The latest: Bonta appeared on Forum, where he announced the latest lawsuit.

“We are following our North Star, which is the law,” Bonta said.

The final rule by the U.S. Department of Health and Human Services would add new bureaucratic barriers, shorten the ACA enrollment window, impose automatic charges on some $0-premium plans, and make coverage less affordable for millions while also excluding gender-affirming care as an essential benefit in federal exchange plans. (California’s coverage would not be affected.)

Bonta said it would strip millions of Americans of coverage and restrict others from receiving gender affirming care.

By the numbers: Bonta said California has spent $5 million on lawsuits against Trump this year — legal action he said has saved roughly $170 billion for the state. He estimates that at stake in this most recent lawsuit is around 2 million Americans who could lose access to healthcare under Trump’s new legislation.

What we’re watching: “We’ve got a full tank of gas,” Bonta said.

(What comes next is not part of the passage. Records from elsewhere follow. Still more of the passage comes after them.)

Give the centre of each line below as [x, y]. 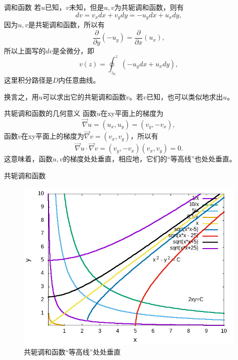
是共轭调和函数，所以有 [67, 25]
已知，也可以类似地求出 [185, 96]
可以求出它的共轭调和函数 [85, 96]
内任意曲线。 [79, 80]
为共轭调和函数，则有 [149, 7]
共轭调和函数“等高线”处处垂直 [72, 352]
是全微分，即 [74, 50]
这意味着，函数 [28, 159]
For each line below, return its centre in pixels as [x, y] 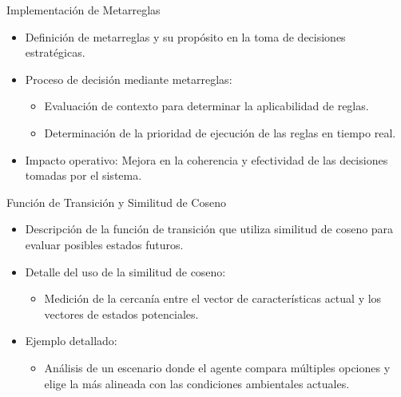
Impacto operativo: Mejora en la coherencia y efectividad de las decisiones [206, 159]
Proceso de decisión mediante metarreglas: [129, 79]
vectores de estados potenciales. [121, 314]
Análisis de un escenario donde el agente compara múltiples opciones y [217, 367]
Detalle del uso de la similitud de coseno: [125, 271]
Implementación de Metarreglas [83, 10]
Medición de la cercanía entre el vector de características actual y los [213, 298]
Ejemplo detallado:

He said his office isn’t slowing down and will sue again anytime Trump “tramples over the Constitution.” As for the rescission vote this week that would strip $9 billion in funding for NPR and PBS, Bonta said he plans to look at the lawfulness of the rescission package and “If it’s lawful, it’s lawful. If it’s not, we’ll sue.”

Editor’s Note: This story was updated to clarify that the lawsuit filed by California Attorney General Rob Bonta challenges a rule designed to make it more difficult for Americans to access health coverage through the Affordable Care Act.